In this example, we will explore how to submit a program to Multivac using the GPU to train a neural network.

Currently, only the all and dops-gpu partitions provide GPU access on machine dops-gpu1. In the configuration script, keep in mind that the whole machine must be used and it is not multi-user, since this GPU cannot be shared under these conditions.

We will create a file named test_gpu.py for demonstration purposes.

Example Code

import tensorflow as tf
from tensorflow.keras import layers, models, datasets

# Requires: pip install tensorflow[and-cuda]==2.15.1

# Do we want to use GPU?
volem_usar_gpu = True

# If we do not want to use the GPU, force CPU execution
if not volem_usar_gpu:
    tf.config.set_visible_devices([], 'GPU')

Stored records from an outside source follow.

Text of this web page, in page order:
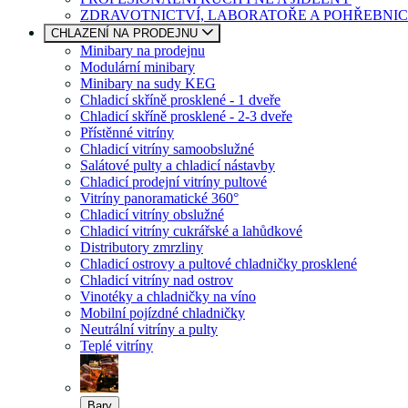
ZDRAVOTNICTVÍ, LABORATOŘE A
CHLAZENÍ NA PRODEJNU
Minibary na prodejnu
Modulární minibary
Minibary na sudy KEG
Chladicí skříně prosklené - 1 dveře
Chladicí skříně prosklené - 2-3 dveře
Přístěnné vitríny
Chladicí vitríny samoobslužné
Salátové pulty a chladicí nástavby
Chladicí prodejní vitríny pultové
Vitríny panoramatické 360°
Chladicí vitríny obslužné
Chladicí vitríny cukrářské a lahůdkové
Distributory zmrzliny
Chladicí ostrovy a pultové chladničky prosklené
Chladicí vitríny nad ostrov
Vinotéky a chladničky na víno
Mobilní pojízdné chladničky
Neutrální vitríny a pulty
Teplé vitríny

# Check and configure available GPUs
gpus = tf.config.list_physical_devices('GPU')

print(gpus)
if gpus:
    try:
        # Configure incremental memory growth
        for gpu in gpus:
            tf.config.experimental.set_memory_growth(gpu, True)
        print("GPUs configured for incremental memory usage.")
    except RuntimeError as e:
        print(e)
else:
    print("No GPU detected, CPU will be used.")

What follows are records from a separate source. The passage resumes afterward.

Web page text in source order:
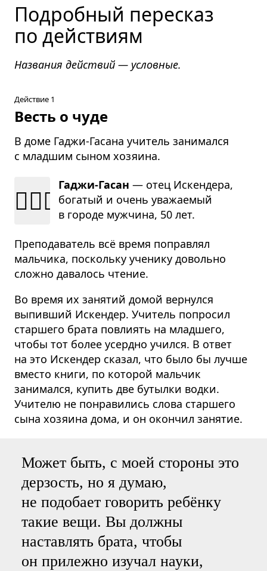
Подробный пересказ
по действиям
Названия действий — условные.
Действие 1
Весть о чуде
В доме Гаджи-Гасана учитель занимался
с младшим сыном хозяина.
🧔🏻‍♂️ Гаджи-Гасан — отец Искен­дера,
бога­тый и очень ува­жа­е­мый
в городе муж­чина, 50 лет.
Преподаватель всё время поправлял
мальчика, поскольку ученику довольно
сложно давалось чтение.
Во время их занятий домой вернулся
выпивший Искендер. Учитель попросил
старшего брата повлиять на младшего,
чтобы тот более усердно учился. В ответ
на это Искендер сказал, что было бы лучше
вместо книги, по которой мальчик
занимался, купить две бутылки водки.
Учителю не понравились слова старшего
сына хозяина дома, и он окончил занятие.
Может быть, с моей стороны это
дерзость, но я думаю,
не подобает говорить ребёнку
такие вещи. Вы должны
наставлять брата, чтобы
он прилежно изучал науки,
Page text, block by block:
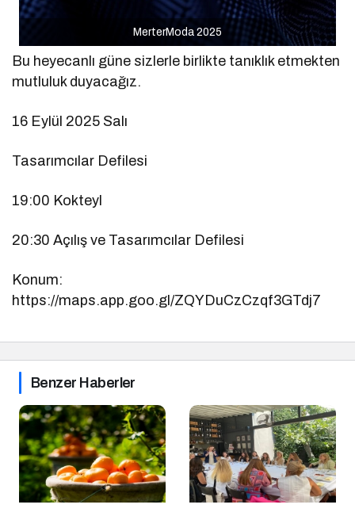
MerterModa 2025
Bu heyecanlı güne sizlerle birlikte tanıklık etmekten
mutluluk duyacağız.
16 Eylül 2025 Salı
Tasarımcılar Defilesi
19:00 Kokteyl
20:30 Açılış ve Tasarımcılar Defilesi
Konum:
https://maps.app.goo.gl/ZQYDuCzCzqf3GTdj7
Benzer Haberler
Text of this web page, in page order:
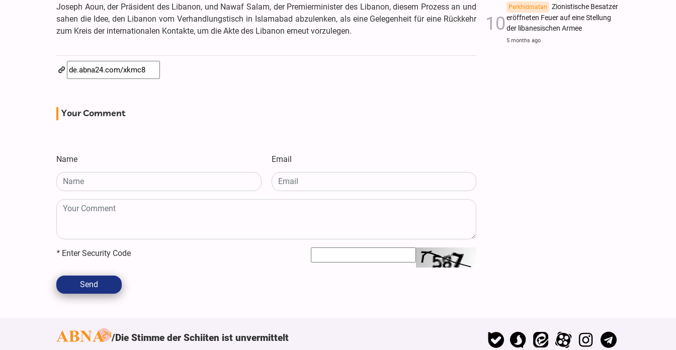
Joseph Aoun, der Präsident des Libanon, und Nawaf Salam, der Premierminister des Libanon, diesem Prozess an und
sahen die Idee, den Libanon vom Verhandlungstisch in Islamabad abzulenken, als eine Gelegenheit für eine Rückkehr
zum Kreis der internationalen Kontakte, um die Akte des Libanon erneut vorzulegen.
Your Comment
Name Email
* Enter Security Code
Send
Perkhidmatan
Zionistische Besatzer
eröffneten Feuer auf eine Stellung
der libanesischen Armee
5 months ago
Die Stimme der Schiiten ist unvermittelt

# Load and prepare the MNIST dataset
(train_images, train_labels), (test_images, test_labels) = datasets.mnist.load_data()
train_images = train_images[..., tf.newaxis] / 255.0  # Add a channel for grayscale images
test_images = test_images[..., tf.newaxis] / 255.0

# Define model architecture
model = models.Sequential([
    layers.Conv2D(32, (3, 3), activation='relu', input_shape=(28, 28, 1)),  # First convolution layer
    layers.MaxPooling2D((2, 2)),  # First pooling layer
    layers.Conv2D(64, (3, 3), activation='relu'),  # Second convolution layer
    layers.MaxPooling2D((2, 2)),  # Second pooling layer
    layers.Conv2D(64, (3, 3), activation='relu'),  # Third convolution layer
    layers.Flatten(),  # Flatten features
    layers.Dense(64, activation='relu'),  # Hidden layer with 64 neurons and ReLU activation
    layers.Dense(10)  # Output layer with 10 neurons (one per class), no activation
])

# Compile model
model.compile(optimizer='adam',
            loss=tf.keras.losses.SparseCategoricalCrossentropy(from_logits=True),
            metrics=['accuracy'])

# Train model
history = model.fit(train_images, train_labels, epochs=10, validation_data=(test_images, test_labels))

# Evaluate model
test_loss, test_acc = model.evaluate(test_images, test_labels, verbose=2)
print(f'Test set accuracy: {test_acc}')

Execution

We will create a Python virtual environment named, for example, venv. This step is only required the first time the venv is created; afterwards it can be reused. You need to install TensorFlow: pip install tensorflow[and-cuda]==2.15.1

$ python3 -m venv venv
$ source venv/bin/activate
$ pip install tensorflow[and-cuda]==2.15.1
$ deactivate

We will create a configuration file, for example test_gpu.slurm, containing the execution settings for this GPU script.

VERSION=1.3
JOB_NAME=test_gpu
NAME_OUTPUT=out
PARTITION=dops-gpu
N_TASKS=1
CPUS_PER_TASK=16
MAIL_TYPE=END,FAIL
MAIL_USER=nom.usuari@upc.edu
MEMORY=15000M
BEGIN=now
TIME_LIMIT=23:59:59 # In this example we set a 24h limit
LOG_OUTPUT=log
FORCED_NODES=dops-gpu1 # Very important: force this node
EXCLUDED_NODES=
ROUTE=~/tests/gpu_example
COMMANDS=(

    "hostname" # To know which machine executed the job
    "source $ROUTE/venv/bin/activate"
    "python3 $ROUTE/test_gpu.py"
    "deactivate"
)

We will submit this script from iocex using the following command:

multivac test_gpu.slurm

Once execution is complete, the output of our program will be visible in the same directory where the job was launched.